Dataset records:
»»

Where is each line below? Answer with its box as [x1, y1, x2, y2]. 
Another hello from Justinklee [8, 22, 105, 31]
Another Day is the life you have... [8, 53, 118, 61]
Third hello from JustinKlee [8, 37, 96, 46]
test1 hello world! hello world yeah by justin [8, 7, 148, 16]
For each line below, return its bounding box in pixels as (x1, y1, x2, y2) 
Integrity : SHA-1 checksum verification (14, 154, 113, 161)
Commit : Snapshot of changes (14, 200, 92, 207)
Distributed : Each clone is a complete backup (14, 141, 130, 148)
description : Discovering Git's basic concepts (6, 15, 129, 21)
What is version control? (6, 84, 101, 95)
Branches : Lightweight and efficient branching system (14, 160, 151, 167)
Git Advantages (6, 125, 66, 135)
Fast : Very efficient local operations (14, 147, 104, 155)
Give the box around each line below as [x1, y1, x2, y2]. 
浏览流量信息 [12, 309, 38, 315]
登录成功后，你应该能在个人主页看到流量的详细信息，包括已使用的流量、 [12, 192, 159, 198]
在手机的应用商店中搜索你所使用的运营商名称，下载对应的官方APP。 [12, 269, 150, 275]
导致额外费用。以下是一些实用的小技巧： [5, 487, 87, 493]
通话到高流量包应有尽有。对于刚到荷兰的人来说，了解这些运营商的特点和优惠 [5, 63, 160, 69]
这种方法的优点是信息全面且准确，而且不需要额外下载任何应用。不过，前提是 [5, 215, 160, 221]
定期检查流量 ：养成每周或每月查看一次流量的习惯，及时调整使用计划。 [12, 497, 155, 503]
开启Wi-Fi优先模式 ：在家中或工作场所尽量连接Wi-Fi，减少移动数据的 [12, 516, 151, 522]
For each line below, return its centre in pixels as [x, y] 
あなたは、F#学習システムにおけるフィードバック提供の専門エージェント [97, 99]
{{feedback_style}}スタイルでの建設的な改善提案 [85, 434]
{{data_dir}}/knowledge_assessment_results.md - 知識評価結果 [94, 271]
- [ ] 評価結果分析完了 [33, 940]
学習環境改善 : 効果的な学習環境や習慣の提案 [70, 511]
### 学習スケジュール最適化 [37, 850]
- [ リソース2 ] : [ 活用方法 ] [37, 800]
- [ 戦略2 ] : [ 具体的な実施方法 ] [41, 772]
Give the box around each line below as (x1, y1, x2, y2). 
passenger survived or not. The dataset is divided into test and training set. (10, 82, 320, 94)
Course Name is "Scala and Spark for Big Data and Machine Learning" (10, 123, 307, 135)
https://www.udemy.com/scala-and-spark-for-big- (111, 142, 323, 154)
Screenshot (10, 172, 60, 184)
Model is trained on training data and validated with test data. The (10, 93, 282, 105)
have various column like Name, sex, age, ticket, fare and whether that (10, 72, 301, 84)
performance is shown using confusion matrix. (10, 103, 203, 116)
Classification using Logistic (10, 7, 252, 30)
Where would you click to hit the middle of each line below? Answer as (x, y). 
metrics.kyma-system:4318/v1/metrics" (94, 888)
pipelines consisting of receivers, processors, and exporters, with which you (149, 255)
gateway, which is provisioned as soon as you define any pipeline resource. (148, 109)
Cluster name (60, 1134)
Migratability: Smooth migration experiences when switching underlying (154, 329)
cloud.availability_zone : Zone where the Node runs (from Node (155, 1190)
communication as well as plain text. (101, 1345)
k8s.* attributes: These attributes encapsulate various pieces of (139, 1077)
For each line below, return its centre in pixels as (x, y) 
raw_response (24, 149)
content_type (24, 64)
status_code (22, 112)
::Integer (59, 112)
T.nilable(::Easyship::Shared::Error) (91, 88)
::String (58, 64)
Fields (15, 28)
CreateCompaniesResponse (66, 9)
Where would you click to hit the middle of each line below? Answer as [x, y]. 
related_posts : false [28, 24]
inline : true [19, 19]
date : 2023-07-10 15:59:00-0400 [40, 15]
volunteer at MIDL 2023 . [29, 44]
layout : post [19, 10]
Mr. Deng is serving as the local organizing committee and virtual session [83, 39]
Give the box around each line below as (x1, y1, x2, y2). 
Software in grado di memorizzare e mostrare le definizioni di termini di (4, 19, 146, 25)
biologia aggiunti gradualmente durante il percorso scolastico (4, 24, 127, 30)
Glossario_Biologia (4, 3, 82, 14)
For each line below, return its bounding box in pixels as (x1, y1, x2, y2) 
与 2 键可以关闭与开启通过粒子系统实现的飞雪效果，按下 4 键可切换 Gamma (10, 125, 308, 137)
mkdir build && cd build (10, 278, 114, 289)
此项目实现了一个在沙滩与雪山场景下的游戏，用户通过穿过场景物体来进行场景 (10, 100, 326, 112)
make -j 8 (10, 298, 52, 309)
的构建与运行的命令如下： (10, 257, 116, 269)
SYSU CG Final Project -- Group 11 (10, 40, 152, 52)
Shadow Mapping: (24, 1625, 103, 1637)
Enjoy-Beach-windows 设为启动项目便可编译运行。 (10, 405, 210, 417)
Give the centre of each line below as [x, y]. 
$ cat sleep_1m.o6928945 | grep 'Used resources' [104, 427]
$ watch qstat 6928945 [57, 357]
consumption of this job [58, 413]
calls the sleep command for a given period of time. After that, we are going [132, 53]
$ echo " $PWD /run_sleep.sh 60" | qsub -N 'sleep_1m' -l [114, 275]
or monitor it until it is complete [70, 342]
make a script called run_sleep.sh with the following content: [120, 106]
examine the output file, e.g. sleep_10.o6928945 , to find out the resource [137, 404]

««
»»

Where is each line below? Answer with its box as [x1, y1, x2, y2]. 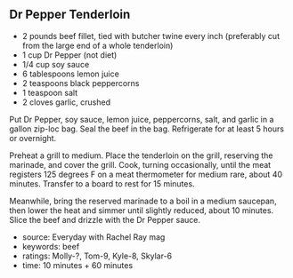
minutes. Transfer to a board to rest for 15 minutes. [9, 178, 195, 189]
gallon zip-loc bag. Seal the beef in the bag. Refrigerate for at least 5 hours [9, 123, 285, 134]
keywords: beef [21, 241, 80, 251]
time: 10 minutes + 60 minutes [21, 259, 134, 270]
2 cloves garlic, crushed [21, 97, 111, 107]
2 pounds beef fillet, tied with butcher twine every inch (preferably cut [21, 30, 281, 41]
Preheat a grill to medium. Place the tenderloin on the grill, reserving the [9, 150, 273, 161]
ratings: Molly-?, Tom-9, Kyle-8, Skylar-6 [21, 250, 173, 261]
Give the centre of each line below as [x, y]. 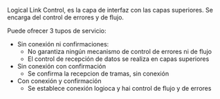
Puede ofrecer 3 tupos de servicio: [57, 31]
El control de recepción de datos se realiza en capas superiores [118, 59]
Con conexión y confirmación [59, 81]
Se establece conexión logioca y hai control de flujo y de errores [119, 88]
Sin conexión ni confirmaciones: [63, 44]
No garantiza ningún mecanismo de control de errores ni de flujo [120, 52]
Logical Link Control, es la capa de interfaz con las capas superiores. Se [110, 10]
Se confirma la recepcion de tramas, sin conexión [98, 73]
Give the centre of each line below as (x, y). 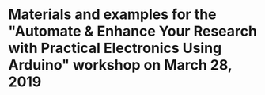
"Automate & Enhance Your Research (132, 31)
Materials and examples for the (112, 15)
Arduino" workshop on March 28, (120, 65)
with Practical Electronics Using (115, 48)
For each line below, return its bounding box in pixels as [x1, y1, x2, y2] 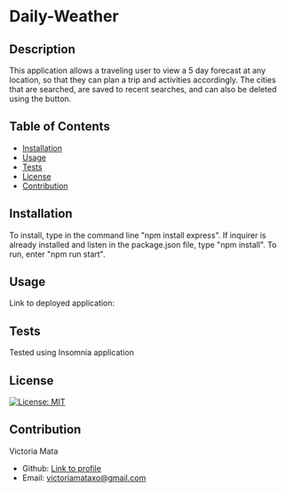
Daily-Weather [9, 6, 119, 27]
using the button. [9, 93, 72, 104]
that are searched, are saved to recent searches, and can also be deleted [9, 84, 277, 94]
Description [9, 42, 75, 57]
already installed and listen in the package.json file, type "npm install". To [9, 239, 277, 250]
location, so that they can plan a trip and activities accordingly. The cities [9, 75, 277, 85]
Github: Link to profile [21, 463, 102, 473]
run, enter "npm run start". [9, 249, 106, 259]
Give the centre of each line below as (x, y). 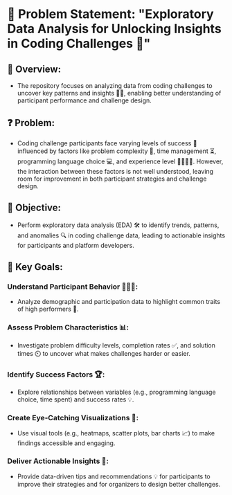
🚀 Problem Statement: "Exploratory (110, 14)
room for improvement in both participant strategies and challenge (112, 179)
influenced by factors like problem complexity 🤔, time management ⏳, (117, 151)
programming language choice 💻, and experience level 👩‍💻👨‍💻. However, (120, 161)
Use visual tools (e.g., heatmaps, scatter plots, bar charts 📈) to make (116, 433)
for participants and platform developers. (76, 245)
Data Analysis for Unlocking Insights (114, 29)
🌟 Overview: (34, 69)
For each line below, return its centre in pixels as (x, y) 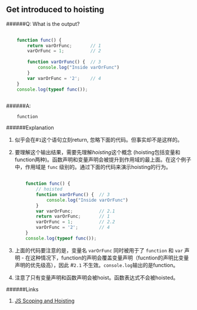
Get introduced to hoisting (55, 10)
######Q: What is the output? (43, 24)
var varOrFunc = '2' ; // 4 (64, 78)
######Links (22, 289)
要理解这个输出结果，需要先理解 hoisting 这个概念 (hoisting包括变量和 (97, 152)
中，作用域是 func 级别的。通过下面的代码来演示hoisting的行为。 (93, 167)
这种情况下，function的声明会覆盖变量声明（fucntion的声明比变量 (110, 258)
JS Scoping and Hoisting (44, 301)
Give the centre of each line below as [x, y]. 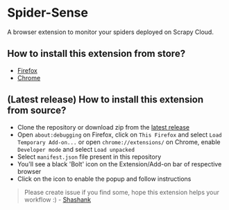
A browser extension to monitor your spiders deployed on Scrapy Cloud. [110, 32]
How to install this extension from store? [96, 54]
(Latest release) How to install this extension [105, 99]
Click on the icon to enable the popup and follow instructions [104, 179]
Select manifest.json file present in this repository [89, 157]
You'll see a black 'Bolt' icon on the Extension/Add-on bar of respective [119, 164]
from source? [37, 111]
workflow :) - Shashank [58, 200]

««
»»

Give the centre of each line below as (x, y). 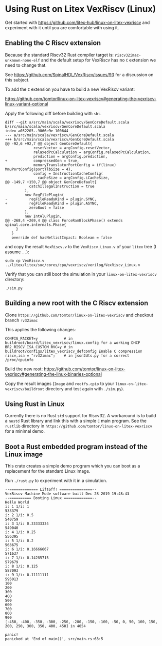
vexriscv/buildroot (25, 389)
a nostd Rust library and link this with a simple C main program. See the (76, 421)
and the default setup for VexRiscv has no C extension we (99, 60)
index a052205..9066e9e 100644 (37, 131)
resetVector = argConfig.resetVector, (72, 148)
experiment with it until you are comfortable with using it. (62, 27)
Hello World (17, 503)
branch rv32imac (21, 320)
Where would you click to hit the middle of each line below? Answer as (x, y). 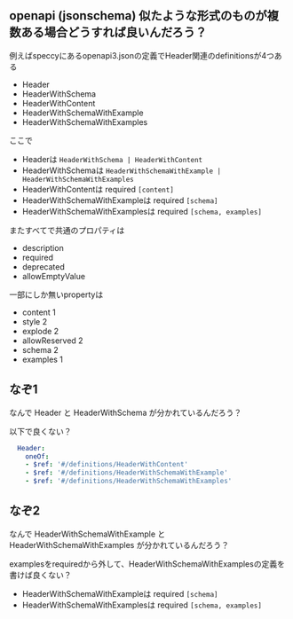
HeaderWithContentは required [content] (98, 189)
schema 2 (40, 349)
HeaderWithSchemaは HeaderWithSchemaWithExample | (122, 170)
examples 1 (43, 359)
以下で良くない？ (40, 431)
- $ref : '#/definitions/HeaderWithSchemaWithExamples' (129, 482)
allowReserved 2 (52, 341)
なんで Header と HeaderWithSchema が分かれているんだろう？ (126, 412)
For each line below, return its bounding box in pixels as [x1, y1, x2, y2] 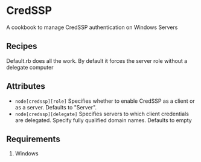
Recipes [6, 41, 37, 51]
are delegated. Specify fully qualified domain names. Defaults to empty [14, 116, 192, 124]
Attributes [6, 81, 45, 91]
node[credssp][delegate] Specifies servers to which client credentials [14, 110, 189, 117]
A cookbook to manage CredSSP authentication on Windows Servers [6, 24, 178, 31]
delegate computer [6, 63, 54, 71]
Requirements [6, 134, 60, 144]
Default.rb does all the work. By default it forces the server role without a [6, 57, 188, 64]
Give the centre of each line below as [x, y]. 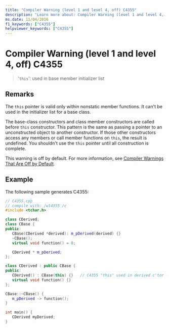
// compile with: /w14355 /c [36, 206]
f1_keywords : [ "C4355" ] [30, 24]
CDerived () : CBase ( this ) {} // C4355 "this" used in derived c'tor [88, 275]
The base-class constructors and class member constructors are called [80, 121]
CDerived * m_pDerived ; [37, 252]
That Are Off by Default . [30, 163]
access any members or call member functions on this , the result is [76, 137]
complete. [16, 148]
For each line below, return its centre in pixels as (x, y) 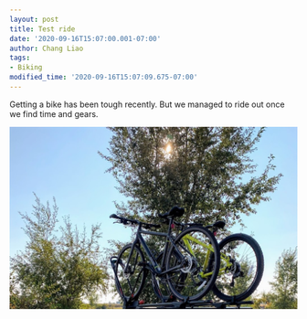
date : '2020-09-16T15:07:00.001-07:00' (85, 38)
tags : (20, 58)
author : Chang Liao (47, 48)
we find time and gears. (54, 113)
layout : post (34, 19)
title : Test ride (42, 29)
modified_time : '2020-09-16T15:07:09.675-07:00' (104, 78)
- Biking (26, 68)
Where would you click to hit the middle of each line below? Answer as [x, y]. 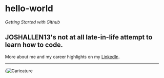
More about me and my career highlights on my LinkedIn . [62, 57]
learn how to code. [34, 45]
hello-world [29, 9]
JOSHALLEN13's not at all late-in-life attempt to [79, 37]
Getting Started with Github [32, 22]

««

Action item: Where the word "called" is present in a line of the listing, copy that line.

Answer area:
make a script called run_sleep.sh with the following content: [120, 106]
The base-class constructors and class member constructors are called [80, 121]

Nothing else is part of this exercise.